Task instructions: Please take the lines from the one holding "Describe the element" through the one holding "What object spans [537,345,581,507]?" in the data below and copy them exactly.
[Opening Records to process section]
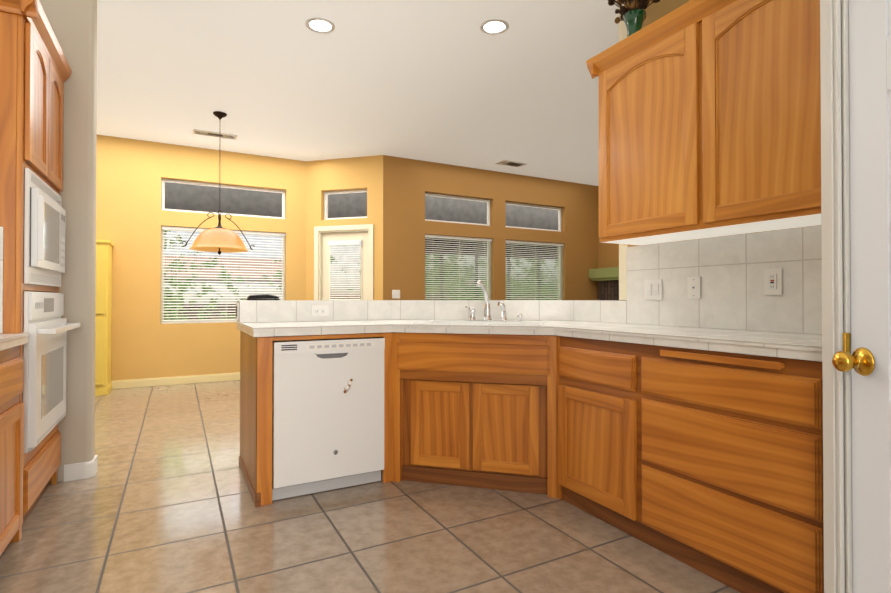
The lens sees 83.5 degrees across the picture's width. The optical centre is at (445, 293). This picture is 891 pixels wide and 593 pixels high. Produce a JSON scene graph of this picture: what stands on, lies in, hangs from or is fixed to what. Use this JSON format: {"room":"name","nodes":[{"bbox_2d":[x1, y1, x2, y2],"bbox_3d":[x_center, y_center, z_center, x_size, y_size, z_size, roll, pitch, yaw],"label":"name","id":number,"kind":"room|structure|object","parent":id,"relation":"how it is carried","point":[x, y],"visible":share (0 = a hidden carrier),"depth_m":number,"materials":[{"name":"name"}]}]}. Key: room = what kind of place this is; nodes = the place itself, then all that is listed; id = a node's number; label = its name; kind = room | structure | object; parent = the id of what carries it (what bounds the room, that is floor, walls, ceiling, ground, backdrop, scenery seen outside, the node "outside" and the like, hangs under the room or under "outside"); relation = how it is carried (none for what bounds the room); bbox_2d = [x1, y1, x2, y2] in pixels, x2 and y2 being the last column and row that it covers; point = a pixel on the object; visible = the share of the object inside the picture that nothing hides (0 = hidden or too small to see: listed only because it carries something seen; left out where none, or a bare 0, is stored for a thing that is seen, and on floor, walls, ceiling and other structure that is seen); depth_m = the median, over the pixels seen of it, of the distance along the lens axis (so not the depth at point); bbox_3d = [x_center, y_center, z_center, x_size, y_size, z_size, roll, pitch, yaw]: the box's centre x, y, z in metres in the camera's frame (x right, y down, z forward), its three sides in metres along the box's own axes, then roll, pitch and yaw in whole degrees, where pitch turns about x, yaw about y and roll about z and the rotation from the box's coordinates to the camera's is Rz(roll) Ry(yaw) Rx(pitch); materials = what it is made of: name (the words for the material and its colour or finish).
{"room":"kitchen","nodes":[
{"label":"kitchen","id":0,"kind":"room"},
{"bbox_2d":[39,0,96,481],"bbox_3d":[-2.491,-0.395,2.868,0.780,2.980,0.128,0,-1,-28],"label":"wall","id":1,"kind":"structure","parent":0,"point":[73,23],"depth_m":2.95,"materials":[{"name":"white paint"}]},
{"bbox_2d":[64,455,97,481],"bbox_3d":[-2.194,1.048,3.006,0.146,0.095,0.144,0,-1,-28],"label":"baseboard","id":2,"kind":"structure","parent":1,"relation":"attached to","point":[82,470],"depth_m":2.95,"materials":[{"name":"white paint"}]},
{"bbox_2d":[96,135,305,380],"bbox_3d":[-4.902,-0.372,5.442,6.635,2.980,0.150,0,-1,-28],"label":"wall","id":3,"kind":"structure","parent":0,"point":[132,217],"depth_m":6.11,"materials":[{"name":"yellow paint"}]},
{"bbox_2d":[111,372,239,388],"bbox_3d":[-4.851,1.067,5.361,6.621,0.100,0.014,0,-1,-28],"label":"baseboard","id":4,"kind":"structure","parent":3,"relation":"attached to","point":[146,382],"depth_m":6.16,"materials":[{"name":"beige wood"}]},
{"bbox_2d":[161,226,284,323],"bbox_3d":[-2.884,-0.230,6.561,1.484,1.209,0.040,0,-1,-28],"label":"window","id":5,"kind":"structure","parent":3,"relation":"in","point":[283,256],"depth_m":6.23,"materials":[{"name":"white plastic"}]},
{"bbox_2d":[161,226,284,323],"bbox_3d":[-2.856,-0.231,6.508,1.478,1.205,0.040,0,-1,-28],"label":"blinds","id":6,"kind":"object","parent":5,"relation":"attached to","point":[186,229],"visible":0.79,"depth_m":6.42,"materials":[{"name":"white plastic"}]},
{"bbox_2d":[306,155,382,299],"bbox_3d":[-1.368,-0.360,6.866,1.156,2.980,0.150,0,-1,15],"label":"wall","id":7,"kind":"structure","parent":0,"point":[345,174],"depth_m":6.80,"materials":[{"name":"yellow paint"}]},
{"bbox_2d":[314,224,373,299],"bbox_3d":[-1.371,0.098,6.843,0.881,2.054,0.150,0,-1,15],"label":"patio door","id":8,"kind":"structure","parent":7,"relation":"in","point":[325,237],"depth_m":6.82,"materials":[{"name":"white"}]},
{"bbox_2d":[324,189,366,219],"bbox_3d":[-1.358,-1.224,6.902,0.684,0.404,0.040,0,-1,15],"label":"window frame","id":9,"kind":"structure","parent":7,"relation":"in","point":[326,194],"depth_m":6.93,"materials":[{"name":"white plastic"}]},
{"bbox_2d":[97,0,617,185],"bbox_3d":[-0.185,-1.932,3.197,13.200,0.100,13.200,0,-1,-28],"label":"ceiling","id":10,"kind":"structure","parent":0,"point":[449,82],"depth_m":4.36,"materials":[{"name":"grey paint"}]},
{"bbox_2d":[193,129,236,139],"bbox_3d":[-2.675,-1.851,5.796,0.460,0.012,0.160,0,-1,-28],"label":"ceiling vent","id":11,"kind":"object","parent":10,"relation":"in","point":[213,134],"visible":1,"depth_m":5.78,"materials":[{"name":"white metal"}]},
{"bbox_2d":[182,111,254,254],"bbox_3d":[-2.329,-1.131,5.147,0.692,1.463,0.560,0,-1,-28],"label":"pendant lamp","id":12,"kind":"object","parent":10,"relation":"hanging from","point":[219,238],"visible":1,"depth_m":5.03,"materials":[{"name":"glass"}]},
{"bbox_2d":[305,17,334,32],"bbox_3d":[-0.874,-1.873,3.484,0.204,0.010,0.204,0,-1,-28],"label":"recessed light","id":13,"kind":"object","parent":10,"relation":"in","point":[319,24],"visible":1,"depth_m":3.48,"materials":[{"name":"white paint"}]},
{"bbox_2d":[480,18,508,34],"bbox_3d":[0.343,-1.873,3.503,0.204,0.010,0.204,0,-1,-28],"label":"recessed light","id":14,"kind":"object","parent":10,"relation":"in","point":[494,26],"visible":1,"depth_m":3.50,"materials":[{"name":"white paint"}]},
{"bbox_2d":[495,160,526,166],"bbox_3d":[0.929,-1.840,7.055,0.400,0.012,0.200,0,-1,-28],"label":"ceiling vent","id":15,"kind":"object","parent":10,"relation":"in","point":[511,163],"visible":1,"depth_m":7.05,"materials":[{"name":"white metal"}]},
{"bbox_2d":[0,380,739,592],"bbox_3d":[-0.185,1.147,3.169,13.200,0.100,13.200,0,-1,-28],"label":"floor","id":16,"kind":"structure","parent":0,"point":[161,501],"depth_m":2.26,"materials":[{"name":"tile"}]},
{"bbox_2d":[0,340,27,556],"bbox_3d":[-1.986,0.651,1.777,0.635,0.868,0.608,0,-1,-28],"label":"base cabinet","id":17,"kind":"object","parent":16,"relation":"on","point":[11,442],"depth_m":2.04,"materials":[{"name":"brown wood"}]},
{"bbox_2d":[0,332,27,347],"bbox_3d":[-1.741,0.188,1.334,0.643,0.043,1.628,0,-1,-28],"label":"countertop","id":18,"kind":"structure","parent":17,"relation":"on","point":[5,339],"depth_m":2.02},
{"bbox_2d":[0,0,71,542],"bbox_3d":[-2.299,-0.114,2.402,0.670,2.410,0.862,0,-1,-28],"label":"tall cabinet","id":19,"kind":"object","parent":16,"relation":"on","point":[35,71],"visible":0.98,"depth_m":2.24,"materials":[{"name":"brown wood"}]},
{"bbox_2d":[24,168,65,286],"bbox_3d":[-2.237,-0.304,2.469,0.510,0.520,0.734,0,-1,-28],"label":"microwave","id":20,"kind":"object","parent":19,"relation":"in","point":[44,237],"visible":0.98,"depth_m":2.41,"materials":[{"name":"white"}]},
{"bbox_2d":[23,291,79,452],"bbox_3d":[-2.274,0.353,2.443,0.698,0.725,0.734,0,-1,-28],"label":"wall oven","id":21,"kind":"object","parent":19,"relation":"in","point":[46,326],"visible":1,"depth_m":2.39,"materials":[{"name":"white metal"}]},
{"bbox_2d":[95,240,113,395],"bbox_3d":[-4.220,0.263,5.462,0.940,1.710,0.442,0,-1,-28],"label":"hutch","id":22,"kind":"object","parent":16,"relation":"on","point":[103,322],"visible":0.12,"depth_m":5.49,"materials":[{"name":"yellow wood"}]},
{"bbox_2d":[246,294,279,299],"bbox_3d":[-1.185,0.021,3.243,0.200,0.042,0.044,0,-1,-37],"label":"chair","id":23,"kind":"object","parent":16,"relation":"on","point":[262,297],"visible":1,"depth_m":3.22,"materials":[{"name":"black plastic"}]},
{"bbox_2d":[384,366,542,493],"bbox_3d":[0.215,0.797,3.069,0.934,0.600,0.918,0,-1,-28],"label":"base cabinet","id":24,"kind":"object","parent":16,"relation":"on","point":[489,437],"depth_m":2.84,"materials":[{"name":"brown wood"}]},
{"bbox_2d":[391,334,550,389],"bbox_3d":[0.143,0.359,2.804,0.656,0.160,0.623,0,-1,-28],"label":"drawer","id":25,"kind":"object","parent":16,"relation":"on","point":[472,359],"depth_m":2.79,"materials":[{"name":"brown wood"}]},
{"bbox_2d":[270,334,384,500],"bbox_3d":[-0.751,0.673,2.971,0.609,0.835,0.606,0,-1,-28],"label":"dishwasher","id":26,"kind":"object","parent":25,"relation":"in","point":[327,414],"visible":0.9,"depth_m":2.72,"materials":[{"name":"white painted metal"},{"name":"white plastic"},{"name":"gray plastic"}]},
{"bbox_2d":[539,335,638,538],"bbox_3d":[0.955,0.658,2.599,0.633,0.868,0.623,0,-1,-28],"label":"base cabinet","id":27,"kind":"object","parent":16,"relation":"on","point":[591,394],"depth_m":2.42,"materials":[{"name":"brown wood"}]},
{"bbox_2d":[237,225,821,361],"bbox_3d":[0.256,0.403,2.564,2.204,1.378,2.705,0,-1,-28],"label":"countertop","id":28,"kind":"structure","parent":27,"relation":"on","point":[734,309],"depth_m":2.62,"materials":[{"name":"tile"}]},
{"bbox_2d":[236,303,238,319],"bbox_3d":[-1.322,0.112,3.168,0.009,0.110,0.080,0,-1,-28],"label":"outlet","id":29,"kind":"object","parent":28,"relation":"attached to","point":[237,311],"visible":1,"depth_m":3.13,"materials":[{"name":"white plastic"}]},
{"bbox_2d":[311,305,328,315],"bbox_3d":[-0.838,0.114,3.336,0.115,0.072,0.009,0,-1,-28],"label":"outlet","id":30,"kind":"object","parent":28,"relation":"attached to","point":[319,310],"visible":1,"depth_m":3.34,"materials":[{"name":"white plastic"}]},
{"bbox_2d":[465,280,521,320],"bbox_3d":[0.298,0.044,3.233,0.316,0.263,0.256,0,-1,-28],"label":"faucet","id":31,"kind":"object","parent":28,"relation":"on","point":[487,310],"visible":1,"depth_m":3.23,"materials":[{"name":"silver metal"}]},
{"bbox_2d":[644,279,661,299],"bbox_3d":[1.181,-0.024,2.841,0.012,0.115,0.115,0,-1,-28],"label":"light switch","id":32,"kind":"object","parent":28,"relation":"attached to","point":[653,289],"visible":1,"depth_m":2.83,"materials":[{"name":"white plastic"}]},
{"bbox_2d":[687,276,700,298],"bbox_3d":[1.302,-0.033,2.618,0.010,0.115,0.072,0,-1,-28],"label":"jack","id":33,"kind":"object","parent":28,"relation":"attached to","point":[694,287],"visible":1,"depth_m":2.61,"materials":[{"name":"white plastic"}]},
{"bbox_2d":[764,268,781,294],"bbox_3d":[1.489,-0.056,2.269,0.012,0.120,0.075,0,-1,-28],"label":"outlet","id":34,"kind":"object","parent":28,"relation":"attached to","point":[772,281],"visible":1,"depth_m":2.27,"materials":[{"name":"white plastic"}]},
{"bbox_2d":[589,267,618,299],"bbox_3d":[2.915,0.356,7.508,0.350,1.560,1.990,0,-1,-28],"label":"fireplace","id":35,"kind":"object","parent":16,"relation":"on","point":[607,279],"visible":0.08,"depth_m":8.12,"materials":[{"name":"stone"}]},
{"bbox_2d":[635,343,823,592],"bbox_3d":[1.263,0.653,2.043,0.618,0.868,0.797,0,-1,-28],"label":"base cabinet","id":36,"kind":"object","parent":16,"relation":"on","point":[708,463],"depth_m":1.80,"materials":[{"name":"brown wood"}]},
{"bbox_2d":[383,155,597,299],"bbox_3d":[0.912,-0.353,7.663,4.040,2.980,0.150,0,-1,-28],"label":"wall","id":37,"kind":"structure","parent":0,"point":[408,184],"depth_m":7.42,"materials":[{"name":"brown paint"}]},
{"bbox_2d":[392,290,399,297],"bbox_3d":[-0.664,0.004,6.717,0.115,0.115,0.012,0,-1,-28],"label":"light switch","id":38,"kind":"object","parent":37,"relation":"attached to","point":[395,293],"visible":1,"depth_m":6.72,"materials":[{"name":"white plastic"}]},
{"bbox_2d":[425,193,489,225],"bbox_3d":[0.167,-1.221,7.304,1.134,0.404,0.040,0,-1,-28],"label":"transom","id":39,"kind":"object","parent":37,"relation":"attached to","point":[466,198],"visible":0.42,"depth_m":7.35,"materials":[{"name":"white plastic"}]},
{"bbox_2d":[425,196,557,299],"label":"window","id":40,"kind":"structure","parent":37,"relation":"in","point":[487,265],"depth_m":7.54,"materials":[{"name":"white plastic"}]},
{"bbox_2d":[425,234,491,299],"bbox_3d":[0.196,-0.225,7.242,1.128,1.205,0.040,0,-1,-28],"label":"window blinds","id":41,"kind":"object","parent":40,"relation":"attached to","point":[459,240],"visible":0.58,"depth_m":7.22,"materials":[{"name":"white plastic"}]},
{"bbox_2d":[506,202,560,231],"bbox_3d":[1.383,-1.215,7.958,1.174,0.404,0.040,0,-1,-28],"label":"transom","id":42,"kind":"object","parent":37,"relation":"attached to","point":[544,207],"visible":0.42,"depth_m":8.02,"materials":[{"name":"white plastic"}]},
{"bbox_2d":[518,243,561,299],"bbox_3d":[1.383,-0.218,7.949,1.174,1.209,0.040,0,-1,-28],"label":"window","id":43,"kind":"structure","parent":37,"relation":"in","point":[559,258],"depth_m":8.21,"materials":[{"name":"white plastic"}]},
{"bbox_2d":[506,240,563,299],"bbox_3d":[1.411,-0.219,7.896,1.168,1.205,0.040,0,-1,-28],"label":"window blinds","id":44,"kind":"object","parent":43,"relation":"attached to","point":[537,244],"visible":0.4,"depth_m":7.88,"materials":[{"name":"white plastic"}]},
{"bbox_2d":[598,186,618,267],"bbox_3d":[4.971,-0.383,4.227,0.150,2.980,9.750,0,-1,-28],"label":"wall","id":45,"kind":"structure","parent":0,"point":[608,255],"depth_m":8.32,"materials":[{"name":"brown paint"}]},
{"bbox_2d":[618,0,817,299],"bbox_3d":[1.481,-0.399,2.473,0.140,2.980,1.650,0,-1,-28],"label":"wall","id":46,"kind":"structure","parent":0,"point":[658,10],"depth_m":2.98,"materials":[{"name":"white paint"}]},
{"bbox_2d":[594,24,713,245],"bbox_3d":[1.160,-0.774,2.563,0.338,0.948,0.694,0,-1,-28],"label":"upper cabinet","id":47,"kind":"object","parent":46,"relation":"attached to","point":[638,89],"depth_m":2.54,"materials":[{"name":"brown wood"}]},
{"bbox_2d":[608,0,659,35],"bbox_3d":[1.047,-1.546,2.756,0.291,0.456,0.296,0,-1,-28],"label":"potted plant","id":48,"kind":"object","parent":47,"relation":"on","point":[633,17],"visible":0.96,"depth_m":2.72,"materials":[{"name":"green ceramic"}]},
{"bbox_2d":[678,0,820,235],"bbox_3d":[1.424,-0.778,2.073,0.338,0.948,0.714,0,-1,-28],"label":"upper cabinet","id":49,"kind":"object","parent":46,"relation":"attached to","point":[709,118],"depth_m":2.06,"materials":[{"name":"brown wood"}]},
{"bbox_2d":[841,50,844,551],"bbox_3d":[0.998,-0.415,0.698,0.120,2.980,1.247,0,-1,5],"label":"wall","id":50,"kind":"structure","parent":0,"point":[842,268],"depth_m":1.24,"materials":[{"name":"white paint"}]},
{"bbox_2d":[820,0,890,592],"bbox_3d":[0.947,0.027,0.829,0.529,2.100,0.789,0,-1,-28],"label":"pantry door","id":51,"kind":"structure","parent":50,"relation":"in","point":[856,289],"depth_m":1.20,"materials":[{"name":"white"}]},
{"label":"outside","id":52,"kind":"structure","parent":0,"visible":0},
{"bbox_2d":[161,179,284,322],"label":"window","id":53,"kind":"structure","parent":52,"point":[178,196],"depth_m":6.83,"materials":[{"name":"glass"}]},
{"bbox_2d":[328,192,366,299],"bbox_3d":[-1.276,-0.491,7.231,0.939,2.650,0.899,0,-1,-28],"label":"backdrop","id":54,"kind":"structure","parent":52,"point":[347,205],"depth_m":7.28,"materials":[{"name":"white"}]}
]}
[Closing Records to process section]
[Opening Records to process section]
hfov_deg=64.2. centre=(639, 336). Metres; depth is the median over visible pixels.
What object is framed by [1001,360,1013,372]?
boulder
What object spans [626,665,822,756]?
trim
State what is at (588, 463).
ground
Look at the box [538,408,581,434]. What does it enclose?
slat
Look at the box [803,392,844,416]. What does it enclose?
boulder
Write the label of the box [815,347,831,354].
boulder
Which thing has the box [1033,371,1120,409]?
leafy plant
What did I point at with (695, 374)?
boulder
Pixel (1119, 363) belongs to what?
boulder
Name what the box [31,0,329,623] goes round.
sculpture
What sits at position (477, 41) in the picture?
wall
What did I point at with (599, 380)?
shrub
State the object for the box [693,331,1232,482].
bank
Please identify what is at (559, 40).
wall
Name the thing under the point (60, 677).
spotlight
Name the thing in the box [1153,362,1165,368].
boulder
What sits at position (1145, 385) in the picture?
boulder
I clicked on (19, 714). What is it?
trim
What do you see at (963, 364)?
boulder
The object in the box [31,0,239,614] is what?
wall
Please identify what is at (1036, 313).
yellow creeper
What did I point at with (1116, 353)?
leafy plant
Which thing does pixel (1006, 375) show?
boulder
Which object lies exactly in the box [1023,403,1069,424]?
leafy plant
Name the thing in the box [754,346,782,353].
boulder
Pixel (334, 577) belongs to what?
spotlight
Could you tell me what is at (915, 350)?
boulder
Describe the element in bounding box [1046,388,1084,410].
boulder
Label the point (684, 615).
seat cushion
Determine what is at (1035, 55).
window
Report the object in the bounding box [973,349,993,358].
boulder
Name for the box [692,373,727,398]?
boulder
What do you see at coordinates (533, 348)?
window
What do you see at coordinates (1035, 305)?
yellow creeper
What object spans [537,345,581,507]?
[Closing Records to process section]
Reply:
Describe the element in bounding box [1046,388,1084,410].
boulder
Label the point (684, 615).
seat cushion
Determine what is at (1035, 55).
window
Report the object in the bounding box [973,349,993,358].
boulder
Name for the box [692,373,727,398]?
boulder
What do you see at coordinates (533, 348)?
window
What do you see at coordinates (1035, 305)?
yellow creeper
What object spans [537,345,581,507]?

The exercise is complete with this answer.